= THE DATA =
- Opening Delimiter -
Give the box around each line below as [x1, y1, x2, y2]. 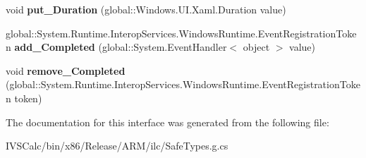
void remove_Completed [6, 63, 126, 78]
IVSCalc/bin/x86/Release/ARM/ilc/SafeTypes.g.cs [6, 138, 228, 153]
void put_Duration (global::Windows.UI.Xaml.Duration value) [6, 2, 286, 16]
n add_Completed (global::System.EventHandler [6, 39, 227, 54]
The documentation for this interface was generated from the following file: [6, 114, 329, 129]
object [243, 39, 270, 54]
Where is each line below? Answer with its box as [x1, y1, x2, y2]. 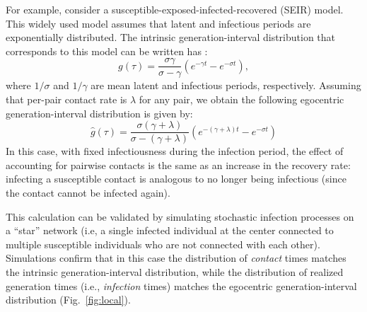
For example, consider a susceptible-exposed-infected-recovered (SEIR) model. [6, 2, 344, 16]
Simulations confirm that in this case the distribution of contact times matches [6, 250, 346, 265]
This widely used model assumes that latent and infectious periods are [6, 16, 311, 30]
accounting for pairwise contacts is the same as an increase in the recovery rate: [6, 157, 351, 172]
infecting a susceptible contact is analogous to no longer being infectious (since [6, 171, 346, 186]
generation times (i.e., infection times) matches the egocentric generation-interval [6, 278, 357, 293]
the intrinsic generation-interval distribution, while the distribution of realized [6, 265, 344, 279]
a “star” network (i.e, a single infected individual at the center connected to [6, 223, 334, 238]
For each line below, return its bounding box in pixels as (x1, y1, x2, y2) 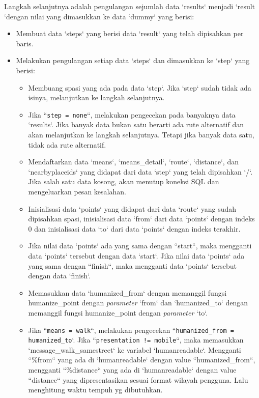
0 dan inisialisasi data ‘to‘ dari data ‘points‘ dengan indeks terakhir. (28, 223, 241, 234)
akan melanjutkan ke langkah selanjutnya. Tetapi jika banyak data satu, (28, 129, 254, 139)
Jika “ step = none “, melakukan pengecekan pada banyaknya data (28, 109, 236, 120)
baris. (16, 38, 34, 48)
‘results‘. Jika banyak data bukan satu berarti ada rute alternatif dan (28, 119, 244, 130)
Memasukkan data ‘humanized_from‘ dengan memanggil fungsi (28, 287, 227, 298)
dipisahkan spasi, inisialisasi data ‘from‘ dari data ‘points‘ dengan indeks (28, 213, 255, 224)
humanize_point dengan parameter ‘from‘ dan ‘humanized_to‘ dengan (28, 297, 248, 308)
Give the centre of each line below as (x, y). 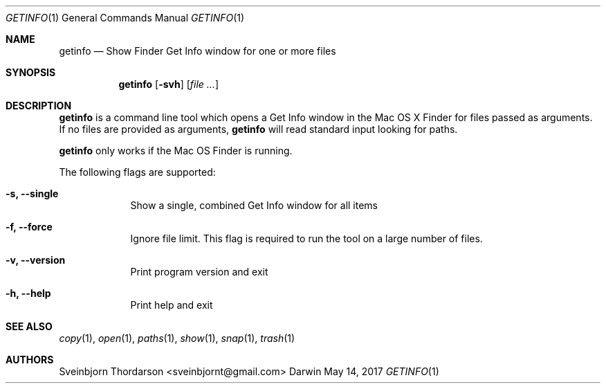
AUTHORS (30, 360)
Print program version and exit (199, 272)
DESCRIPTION (39, 106)
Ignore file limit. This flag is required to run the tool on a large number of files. (306, 238)
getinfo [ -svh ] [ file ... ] (169, 84)
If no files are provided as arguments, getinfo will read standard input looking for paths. (258, 129)
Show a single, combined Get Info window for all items (254, 205)
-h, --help (28, 293)
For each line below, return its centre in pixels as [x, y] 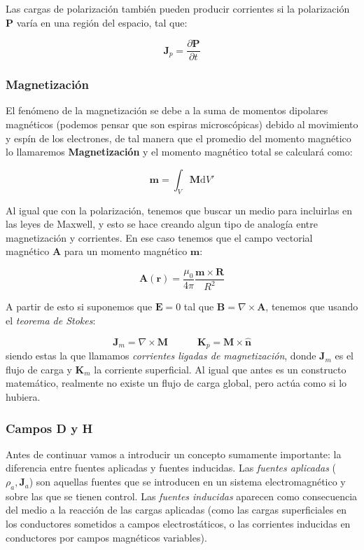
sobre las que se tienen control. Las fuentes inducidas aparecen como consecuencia [182, 496]
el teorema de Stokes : [51, 321]
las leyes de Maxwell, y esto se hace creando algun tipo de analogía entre [162, 224]
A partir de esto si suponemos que [79, 307]
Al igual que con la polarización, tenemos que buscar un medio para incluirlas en [179, 210]
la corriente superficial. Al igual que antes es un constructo [220, 369]
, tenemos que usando [312, 307]
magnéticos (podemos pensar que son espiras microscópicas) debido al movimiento [182, 124]
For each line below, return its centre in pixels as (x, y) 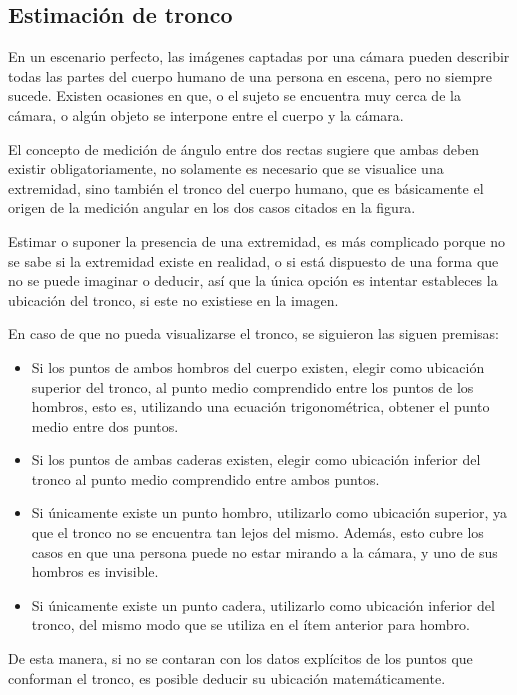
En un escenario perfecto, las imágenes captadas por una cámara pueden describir (259, 56)
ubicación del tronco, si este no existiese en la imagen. (173, 299)
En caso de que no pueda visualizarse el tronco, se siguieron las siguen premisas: (254, 333)
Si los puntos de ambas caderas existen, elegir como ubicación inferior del (256, 459)
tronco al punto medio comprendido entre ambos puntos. (205, 478)
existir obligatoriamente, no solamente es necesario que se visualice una (226, 168)
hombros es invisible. (95, 571)
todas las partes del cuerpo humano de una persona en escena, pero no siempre (250, 75)
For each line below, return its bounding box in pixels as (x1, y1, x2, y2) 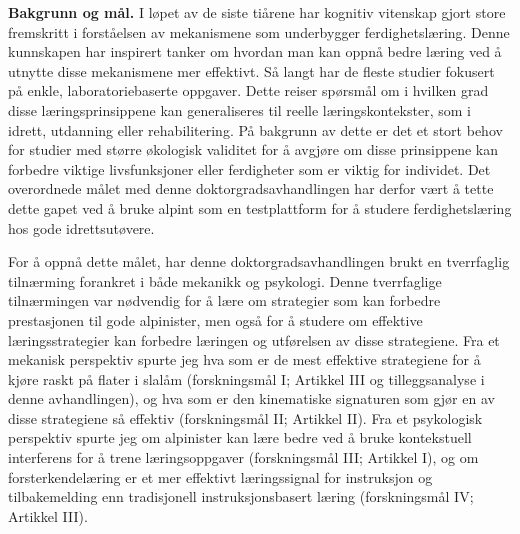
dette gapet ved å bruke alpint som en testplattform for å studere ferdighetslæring (8, 197, 512, 218)
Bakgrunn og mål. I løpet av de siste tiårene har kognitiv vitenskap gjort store (8, 2, 506, 22)
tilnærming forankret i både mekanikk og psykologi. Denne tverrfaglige (8, 270, 442, 291)
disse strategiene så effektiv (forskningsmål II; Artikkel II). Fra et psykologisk (8, 407, 483, 428)
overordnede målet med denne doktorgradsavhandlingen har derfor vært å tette (8, 178, 494, 199)
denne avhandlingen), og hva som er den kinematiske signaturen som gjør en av (8, 388, 495, 409)
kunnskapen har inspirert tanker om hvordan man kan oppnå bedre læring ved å (8, 41, 502, 62)
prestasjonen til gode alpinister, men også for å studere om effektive (8, 309, 423, 330)
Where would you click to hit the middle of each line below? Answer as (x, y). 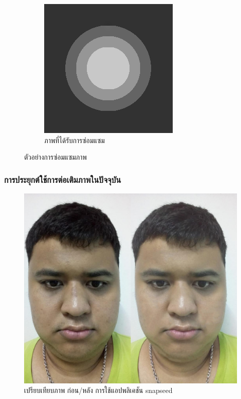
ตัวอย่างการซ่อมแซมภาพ (55, 157)
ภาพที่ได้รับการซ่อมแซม (75, 140)
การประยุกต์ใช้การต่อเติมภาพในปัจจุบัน (63, 179)
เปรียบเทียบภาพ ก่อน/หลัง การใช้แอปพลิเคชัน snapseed (98, 390)
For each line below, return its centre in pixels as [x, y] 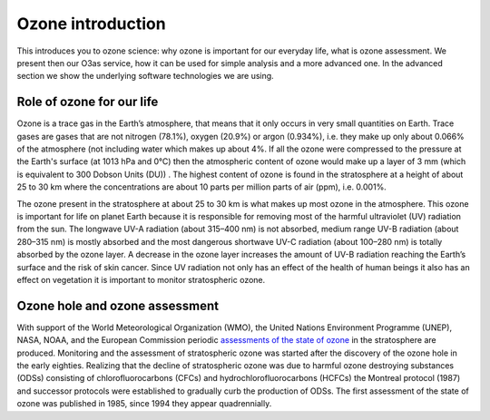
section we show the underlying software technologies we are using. [145, 76]
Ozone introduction [92, 24]
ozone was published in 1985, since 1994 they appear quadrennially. [144, 404]
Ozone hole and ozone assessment [118, 305]
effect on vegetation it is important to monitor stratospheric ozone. [141, 279]
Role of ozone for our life [88, 102]
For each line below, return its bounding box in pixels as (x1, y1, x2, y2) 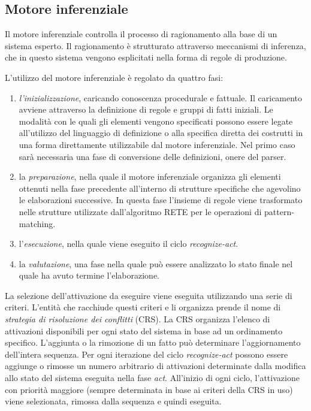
- Closing Delimiter -
= TASK =
Please print everything in the material exactly, apart from the pictures.

= TASK OUTPUT =
Give the box around each line below as [x1, y1, x2, y2]. 
void remove_Completed [6, 63, 126, 78]
IVSCalc/bin/x86/Release/ARM/ilc/SafeTypes.g.cs [6, 138, 228, 153]
void put_Duration (global::Windows.UI.Xaml.Duration value) [6, 2, 286, 16]
n add_Completed (global::System.EventHandler [6, 39, 227, 54]
The documentation for this interface was generated from the following file: [6, 114, 329, 129]
object [243, 39, 270, 54]
Where is each line below? Answer with its box as [x1, y1, x2, y2]. 
For example, consider a susceptible-exposed-infected-recovered (SEIR) model. [6, 2, 344, 16]
Simulations confirm that in this case the distribution of contact times matches [6, 250, 346, 265]
This widely used model assumes that latent and infectious periods are [6, 16, 311, 30]
accounting for pairwise contacts is the same as an increase in the recovery rate: [6, 157, 351, 172]
infecting a susceptible contact is analogous to no longer being infectious (since [6, 171, 346, 186]
generation times (i.e., infection times) matches the egocentric generation-interval [6, 278, 357, 293]
the intrinsic generation-interval distribution, while the distribution of realized [6, 265, 344, 279]
a “star” network (i.e, a single infected individual at the center connected to [6, 223, 334, 238]
For each line below, return its bounding box in pixels as (x1, y1, x2, y2) 
0 dan inisialisasi data ‘to‘ dari data ‘points‘ dengan indeks terakhir. (28, 223, 241, 234)
akan melanjutkan ke langkah selanjutnya. Tetapi jika banyak data satu, (28, 129, 254, 139)
Jika “ step = none “, melakukan pengecekan pada banyaknya data (28, 109, 236, 120)
baris. (16, 38, 34, 48)
‘results‘. Jika banyak data bukan satu berarti ada rute alternatif dan (28, 119, 244, 130)
Memasukkan data ‘humanized_from‘ dengan memanggil fungsi (28, 287, 227, 298)
dipisahkan spasi, inisialisasi data ‘from‘ dari data ‘points‘ dengan indeks (28, 213, 255, 224)
humanize_point dengan parameter ‘from‘ dan ‘humanized_to‘ dengan (28, 297, 248, 308)
Give the centre of each line below as (x, y). 
AUTHORS (30, 360)
Print program version and exit (199, 272)
DESCRIPTION (39, 106)
Ignore file limit. This flag is required to run the tool on a large number of files. (306, 238)
getinfo [ -svh ] [ file ... ] (169, 84)
If no files are provided as arguments, getinfo will read standard input looking for paths. (258, 129)
Show a single, combined Get Info window for all items (254, 205)
-h, --help (28, 293)
For each line below, return its centre in pixels as [x, y] 
sobre las que se tienen control. Las fuentes inducidas aparecen como consecuencia [182, 496]
el teorema de Stokes : [51, 321]
las leyes de Maxwell, y esto se hace creando algun tipo de analogía entre [162, 224]
A partir de esto si suponemos que [79, 307]
Al igual que con la polarización, tenemos que buscar un medio para incluirlas en [179, 210]
la corriente superficial. Al igual que antes es un constructo [220, 369]
, tenemos que usando [312, 307]
magnéticos (podemos pensar que son espiras microscópicas) debido al movimiento [182, 124]
For each line below, return its centre in pixels as (x, y) 
En un escenario perfecto, las imágenes captadas por una cámara pueden describir (259, 56)
ubicación del tronco, si este no existiese en la imagen. (173, 299)
En caso de que no pueda visualizarse el tronco, se siguieron las siguen premisas: (254, 333)
Si los puntos de ambas caderas existen, elegir como ubicación inferior del (256, 459)
tronco al punto medio comprendido entre ambos puntos. (205, 478)
existir obligatoriamente, no solamente es necesario que se visualice una (226, 168)
hombros es invisible. (95, 571)
todas las partes del cuerpo humano de una persona en escena, pero no siempre (250, 75)
For each line below, return its bounding box in pixels as (x1, y1, x2, y2) 
dette gapet ved å bruke alpint som en testplattform for å studere ferdighetslæring (8, 197, 512, 218)
Bakgrunn og mål. I løpet av de siste tiårene har kognitiv vitenskap gjort store (8, 2, 506, 22)
tilnærming forankret i både mekanikk og psykologi. Denne tverrfaglige (8, 270, 442, 291)
disse strategiene så effektiv (forskningsmål II; Artikkel II). Fra et psykologisk (8, 407, 483, 428)
overordnede målet med denne doktorgradsavhandlingen har derfor vært å tette (8, 178, 494, 199)
denne avhandlingen), og hva som er den kinematiske signaturen som gjør en av (8, 388, 495, 409)
kunnskapen har inspirert tanker om hvordan man kan oppnå bedre læring ved å (8, 41, 502, 62)
prestasjonen til gode alpinister, men også for å studere om effektive (8, 309, 423, 330)
Where would you click to hit the middle of each line below? Answer as (x, y). 
ตัวอย่างการซ่อมแซมภาพ (55, 157)
ภาพที่ได้รับการซ่อมแซม (75, 140)
การประยุกต์ใช้การต่อเติมภาพในปัจจุบัน (63, 179)
เปรียบเทียบภาพ ก่อน/หลัง การใช้แอปพลิเคชัน snapseed (98, 390)
For each line below, return its centre in pixels as [x, y] 
section we show the underlying software technologies we are using. [145, 76]
Ozone introduction [92, 24]
ozone was published in 1985, since 1994 they appear quadrennially. [144, 404]
Ozone hole and ozone assessment [118, 305]
effect on vegetation it is important to monitor stratospheric ozone. [141, 279]
Role of ozone for our life [88, 102]
For each line below, return its bounding box in pixels as (x1, y1, x2, y2) 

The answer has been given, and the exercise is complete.